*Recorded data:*
______________________________
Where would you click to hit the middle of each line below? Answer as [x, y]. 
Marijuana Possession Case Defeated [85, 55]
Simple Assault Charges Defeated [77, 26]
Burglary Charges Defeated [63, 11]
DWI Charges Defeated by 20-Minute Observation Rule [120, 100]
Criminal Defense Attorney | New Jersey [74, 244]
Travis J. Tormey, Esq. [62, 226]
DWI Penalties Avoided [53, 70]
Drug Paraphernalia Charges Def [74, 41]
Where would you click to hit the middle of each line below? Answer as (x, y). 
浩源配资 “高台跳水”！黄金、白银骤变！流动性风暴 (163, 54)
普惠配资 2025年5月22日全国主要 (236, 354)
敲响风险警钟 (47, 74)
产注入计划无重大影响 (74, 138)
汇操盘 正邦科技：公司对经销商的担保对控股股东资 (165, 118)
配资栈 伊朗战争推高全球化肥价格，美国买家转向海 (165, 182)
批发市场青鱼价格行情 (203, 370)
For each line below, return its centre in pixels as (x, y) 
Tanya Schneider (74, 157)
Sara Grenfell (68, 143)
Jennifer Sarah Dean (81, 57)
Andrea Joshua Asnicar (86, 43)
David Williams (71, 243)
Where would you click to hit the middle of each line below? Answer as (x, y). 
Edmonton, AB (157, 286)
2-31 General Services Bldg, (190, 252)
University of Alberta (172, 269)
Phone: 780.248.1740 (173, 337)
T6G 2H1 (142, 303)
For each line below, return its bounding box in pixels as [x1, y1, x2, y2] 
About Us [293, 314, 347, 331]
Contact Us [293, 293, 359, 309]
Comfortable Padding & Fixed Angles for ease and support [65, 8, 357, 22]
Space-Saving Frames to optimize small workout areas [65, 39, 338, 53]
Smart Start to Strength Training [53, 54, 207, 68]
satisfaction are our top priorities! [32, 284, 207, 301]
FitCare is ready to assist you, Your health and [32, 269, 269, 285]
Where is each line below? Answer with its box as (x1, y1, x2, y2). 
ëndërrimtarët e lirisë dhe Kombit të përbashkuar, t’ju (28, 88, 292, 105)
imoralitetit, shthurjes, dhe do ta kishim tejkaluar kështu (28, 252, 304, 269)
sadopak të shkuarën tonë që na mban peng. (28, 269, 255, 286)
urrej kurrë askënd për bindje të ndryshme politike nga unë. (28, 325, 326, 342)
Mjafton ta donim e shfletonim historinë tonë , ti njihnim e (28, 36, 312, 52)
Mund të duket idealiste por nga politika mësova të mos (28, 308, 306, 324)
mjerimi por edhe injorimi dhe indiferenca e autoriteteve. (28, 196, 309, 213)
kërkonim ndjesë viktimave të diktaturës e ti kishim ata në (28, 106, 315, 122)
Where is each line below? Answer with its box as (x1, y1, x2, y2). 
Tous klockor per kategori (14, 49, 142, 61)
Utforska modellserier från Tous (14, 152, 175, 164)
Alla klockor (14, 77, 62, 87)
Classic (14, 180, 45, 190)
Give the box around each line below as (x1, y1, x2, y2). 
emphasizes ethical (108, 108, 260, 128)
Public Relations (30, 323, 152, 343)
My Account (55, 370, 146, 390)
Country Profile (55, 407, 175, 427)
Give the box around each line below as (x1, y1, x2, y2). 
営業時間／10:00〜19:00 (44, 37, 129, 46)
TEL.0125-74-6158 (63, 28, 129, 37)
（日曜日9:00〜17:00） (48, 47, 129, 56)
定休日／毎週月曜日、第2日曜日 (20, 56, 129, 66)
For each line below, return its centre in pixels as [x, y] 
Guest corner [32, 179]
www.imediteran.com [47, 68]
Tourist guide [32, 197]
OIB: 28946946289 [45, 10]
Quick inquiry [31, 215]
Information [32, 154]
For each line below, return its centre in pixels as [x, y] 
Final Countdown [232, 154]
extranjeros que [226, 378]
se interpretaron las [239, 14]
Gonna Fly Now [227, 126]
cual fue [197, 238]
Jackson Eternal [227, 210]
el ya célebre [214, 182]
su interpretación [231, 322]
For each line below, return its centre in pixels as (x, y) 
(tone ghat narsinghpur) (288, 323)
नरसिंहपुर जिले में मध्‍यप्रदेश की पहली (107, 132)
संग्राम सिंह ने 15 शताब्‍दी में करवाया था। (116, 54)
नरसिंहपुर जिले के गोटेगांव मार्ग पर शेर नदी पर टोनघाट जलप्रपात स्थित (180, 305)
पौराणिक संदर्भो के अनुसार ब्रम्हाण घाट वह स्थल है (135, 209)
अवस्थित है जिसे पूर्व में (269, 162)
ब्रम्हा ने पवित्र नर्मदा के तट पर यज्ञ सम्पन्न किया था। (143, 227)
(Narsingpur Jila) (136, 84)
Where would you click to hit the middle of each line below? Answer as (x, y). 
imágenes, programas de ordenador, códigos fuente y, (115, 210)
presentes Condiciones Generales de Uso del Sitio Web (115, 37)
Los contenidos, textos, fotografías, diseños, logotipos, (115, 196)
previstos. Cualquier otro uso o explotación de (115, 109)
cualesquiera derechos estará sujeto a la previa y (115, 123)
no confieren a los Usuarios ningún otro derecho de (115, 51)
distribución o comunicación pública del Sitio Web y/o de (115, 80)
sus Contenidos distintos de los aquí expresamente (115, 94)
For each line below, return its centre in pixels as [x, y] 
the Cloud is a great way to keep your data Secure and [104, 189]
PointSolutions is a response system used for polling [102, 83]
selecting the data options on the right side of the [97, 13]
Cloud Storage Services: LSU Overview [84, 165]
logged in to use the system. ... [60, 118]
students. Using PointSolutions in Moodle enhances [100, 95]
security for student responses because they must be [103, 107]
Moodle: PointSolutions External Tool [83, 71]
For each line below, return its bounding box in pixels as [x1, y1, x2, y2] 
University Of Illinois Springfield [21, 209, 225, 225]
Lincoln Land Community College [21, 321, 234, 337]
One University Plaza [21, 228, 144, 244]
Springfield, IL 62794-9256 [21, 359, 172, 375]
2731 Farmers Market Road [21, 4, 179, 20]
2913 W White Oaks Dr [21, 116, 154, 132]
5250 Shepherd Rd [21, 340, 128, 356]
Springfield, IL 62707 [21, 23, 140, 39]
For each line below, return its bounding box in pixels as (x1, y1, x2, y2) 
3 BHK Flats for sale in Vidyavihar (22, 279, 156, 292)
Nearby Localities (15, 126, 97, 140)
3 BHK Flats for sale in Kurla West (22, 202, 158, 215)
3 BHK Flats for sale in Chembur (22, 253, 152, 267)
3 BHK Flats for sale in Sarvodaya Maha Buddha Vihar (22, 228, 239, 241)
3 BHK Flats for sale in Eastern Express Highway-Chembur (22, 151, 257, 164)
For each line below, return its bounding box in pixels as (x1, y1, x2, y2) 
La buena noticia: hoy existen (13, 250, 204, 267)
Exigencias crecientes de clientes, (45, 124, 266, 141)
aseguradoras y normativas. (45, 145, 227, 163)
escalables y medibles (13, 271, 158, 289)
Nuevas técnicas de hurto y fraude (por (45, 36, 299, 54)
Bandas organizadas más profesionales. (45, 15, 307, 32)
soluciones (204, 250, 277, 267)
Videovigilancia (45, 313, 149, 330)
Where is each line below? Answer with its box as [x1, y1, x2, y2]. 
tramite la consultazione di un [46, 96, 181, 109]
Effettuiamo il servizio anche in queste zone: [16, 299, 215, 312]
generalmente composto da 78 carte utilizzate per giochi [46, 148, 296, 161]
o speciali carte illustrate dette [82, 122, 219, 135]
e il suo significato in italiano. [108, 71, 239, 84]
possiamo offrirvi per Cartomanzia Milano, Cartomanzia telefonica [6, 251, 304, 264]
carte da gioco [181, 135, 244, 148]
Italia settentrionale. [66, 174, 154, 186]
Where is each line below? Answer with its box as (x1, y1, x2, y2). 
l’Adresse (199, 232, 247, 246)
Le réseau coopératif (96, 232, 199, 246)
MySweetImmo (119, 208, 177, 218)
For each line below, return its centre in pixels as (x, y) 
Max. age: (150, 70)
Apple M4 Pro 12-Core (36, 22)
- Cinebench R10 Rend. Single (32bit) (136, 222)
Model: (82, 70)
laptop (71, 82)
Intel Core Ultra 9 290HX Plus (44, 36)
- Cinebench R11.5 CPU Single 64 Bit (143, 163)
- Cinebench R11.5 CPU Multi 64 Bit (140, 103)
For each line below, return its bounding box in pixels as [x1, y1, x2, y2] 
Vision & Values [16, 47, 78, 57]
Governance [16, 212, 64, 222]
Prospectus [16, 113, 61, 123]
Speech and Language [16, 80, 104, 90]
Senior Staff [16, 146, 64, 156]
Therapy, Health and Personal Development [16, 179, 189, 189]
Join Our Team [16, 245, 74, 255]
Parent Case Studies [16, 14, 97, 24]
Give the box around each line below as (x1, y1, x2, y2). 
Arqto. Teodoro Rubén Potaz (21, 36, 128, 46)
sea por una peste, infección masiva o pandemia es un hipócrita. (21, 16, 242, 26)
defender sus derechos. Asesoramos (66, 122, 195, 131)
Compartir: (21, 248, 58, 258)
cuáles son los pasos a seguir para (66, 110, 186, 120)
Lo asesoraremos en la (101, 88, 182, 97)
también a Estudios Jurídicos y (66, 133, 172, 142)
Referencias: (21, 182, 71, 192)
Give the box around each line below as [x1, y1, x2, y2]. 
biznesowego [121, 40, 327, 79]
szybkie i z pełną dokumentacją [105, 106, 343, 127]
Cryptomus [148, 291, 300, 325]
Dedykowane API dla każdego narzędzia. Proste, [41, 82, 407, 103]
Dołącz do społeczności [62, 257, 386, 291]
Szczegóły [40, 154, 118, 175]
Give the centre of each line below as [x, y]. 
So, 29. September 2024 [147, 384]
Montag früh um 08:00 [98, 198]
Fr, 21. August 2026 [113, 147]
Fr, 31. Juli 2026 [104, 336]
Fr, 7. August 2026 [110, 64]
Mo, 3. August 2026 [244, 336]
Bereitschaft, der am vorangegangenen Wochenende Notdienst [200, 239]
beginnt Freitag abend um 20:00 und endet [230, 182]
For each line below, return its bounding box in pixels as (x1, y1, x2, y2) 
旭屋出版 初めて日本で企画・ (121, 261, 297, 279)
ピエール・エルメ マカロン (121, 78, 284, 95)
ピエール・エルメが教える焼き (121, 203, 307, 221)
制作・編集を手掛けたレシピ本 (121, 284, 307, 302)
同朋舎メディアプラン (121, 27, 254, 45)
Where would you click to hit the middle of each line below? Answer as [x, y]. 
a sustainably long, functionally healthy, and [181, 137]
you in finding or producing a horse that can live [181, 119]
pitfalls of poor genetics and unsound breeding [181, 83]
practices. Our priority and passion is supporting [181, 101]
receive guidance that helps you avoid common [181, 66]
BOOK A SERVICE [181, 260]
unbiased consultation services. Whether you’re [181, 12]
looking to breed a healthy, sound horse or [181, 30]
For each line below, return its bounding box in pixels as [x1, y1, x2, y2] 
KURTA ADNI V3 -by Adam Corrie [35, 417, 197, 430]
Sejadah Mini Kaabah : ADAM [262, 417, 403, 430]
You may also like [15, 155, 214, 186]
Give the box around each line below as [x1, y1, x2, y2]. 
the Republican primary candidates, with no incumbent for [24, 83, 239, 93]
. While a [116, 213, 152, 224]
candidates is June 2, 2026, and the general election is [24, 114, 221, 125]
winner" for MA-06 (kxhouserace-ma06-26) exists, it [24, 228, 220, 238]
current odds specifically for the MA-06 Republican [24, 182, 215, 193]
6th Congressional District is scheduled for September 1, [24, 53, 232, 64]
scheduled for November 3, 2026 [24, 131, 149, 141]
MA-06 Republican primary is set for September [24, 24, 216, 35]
______________________________
Up to and including the line with "Smart Start to", transcribe the entries above exactly, starting from their first line.

Where would you click to hit the middle of each line below? Answer as [x, y]. 
Marijuana Possession Case Defeated [85, 55]
Simple Assault Charges Defeated [77, 26]
Burglary Charges Defeated [63, 11]
DWI Charges Defeated by 20-Minute Observation Rule [120, 100]
Criminal Defense Attorney | New Jersey [74, 244]
Travis J. Tormey, Esq. [62, 226]
DWI Penalties Avoided [53, 70]
Drug Paraphernalia Charges Def [74, 41]
Where would you click to hit the middle of each line below? Answer as (x, y). 
浩源配资 “高台跳水”！黄金、白银骤变！流动性风暴 (163, 54)
普惠配资 2025年5月22日全国主要 (236, 354)
敲响风险警钟 (47, 74)
产注入计划无重大影响 (74, 138)
汇操盘 正邦科技：公司对经销商的担保对控股股东资 (165, 118)
配资栈 伊朗战争推高全球化肥价格，美国买家转向海 (165, 182)
批发市场青鱼价格行情 (203, 370)
For each line below, return its centre in pixels as (x, y) 
Tanya Schneider (74, 157)
Sara Grenfell (68, 143)
Jennifer Sarah Dean (81, 57)
Andrea Joshua Asnicar (86, 43)
David Williams (71, 243)
Where would you click to hit the middle of each line below? Answer as (x, y). 
Edmonton, AB (157, 286)
2-31 General Services Bldg, (190, 252)
University of Alberta (172, 269)
Phone: 780.248.1740 (173, 337)
T6G 2H1 (142, 303)
For each line below, return its bounding box in pixels as [x1, y1, x2, y2] 
About Us [293, 314, 347, 331]
Contact Us [293, 293, 359, 309]
Comfortable Padding & Fixed Angles for ease and support [65, 8, 357, 22]
Space-Saving Frames to optimize small workout areas [65, 39, 338, 53]
Smart Start to Strength Training [53, 54, 207, 68]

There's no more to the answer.